BEGIN Data records

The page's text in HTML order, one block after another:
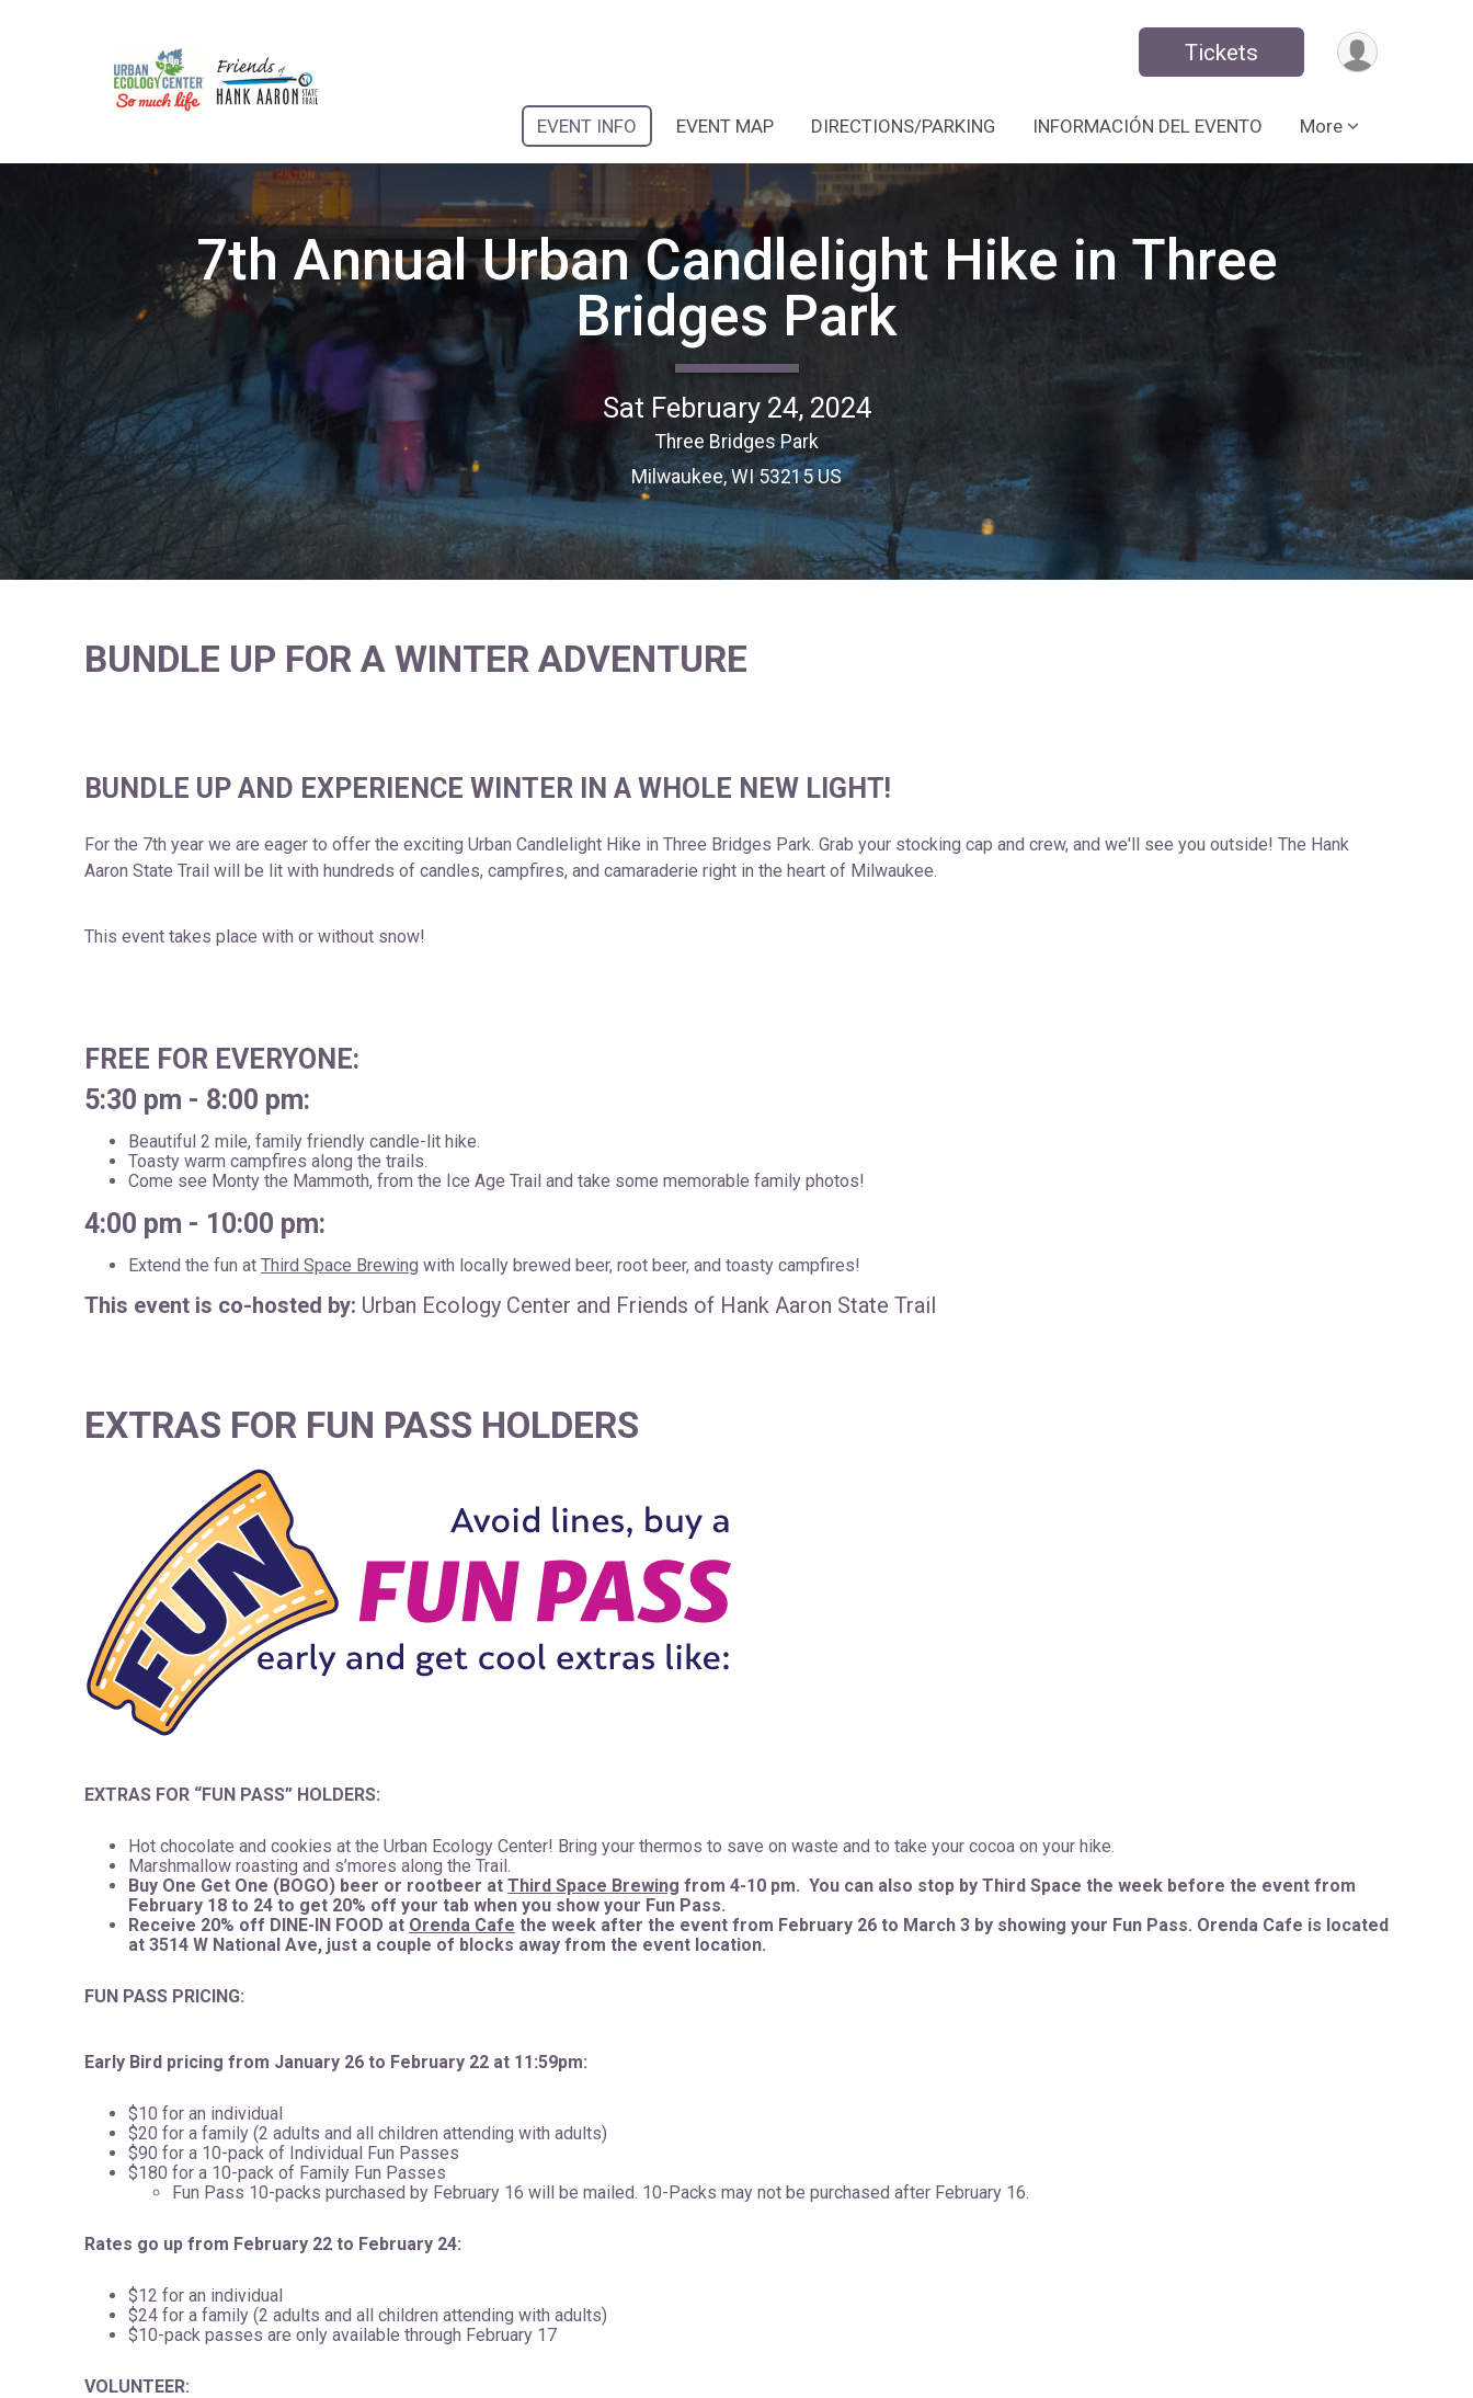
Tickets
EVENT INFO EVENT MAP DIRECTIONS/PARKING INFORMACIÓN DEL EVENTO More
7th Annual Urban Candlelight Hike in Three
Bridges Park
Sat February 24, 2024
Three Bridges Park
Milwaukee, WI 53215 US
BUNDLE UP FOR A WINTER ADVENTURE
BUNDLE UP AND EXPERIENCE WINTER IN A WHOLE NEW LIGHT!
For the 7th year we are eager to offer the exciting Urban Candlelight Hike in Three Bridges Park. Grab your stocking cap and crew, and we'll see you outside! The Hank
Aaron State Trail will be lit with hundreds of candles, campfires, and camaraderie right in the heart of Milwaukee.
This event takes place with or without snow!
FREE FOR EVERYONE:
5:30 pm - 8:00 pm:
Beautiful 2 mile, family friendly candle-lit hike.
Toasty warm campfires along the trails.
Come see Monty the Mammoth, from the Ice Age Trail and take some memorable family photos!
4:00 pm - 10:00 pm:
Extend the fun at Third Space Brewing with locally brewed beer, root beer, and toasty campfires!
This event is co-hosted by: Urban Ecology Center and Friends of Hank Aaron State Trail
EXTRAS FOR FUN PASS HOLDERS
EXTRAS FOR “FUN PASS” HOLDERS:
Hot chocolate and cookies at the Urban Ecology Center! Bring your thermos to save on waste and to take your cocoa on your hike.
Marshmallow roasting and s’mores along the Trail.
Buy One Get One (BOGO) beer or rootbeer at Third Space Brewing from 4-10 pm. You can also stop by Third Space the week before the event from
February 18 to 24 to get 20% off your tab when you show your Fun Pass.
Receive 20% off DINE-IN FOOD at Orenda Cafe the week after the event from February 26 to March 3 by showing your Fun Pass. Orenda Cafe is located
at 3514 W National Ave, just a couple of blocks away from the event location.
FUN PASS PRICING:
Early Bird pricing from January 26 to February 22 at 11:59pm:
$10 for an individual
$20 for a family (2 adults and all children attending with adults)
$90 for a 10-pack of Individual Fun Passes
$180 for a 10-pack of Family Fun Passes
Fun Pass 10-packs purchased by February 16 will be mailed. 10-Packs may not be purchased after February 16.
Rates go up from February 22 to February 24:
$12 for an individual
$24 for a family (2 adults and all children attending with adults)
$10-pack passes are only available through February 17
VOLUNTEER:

END Data records

The task calls for repeating each line above exactly while excluding the pictures.

The page's text in HTML order, one block after another:
Tickets
EVENT INFO EVENT MAP DIRECTIONS/PARKING INFORMACIÓN DEL EVENTO More
7th Annual Urban Candlelight Hike in Three
Bridges Park
Sat February 24, 2024
Three Bridges Park
Milwaukee, WI 53215 US
BUNDLE UP FOR A WINTER ADVENTURE
BUNDLE UP AND EXPERIENCE WINTER IN A WHOLE NEW LIGHT!
For the 7th year we are eager to offer the exciting Urban Candlelight Hike in Three Bridges Park. Grab your stocking cap and crew, and we'll see you outside! The Hank
Aaron State Trail will be lit with hundreds of candles, campfires, and camaraderie right in the heart of Milwaukee.
This event takes place with or without snow!
FREE FOR EVERYONE:
5:30 pm - 8:00 pm:
Beautiful 2 mile, family friendly candle-lit hike.
Toasty warm campfires along the trails.
Come see Monty the Mammoth, from the Ice Age Trail and take some memorable family photos!
4:00 pm - 10:00 pm:
Extend the fun at Third Space Brewing with locally brewed beer, root beer, and toasty campfires!
This event is co-hosted by: Urban Ecology Center and Friends of Hank Aaron State Trail
EXTRAS FOR FUN PASS HOLDERS
EXTRAS FOR “FUN PASS” HOLDERS:
Hot chocolate and cookies at the Urban Ecology Center! Bring your thermos to save on waste and to take your cocoa on your hike.
Marshmallow roasting and s’mores along the Trail.
Buy One Get One (BOGO) beer or rootbeer at Third Space Brewing from 4-10 pm. You can also stop by Third Space the week before the event from
February 18 to 24 to get 20% off your tab when you show your Fun Pass.
Receive 20% off DINE-IN FOOD at Orenda Cafe the week after the event from February 26 to March 3 by showing your Fun Pass. Orenda Cafe is located
at 3514 W National Ave, just a couple of blocks away from the event location.
FUN PASS PRICING:
Early Bird pricing from January 26 to February 22 at 11:59pm:
$10 for an individual
$20 for a family (2 adults and all children attending with adults)
$90 for a 10-pack of Individual Fun Passes
$180 for a 10-pack of Family Fun Passes
Fun Pass 10-packs purchased by February 16 will be mailed. 10-Packs may not be purchased after February 16.
Rates go up from February 22 to February 24:
$12 for an individual
$24 for a family (2 adults and all children attending with adults)
$10-pack passes are only available through February 17
VOLUNTEER:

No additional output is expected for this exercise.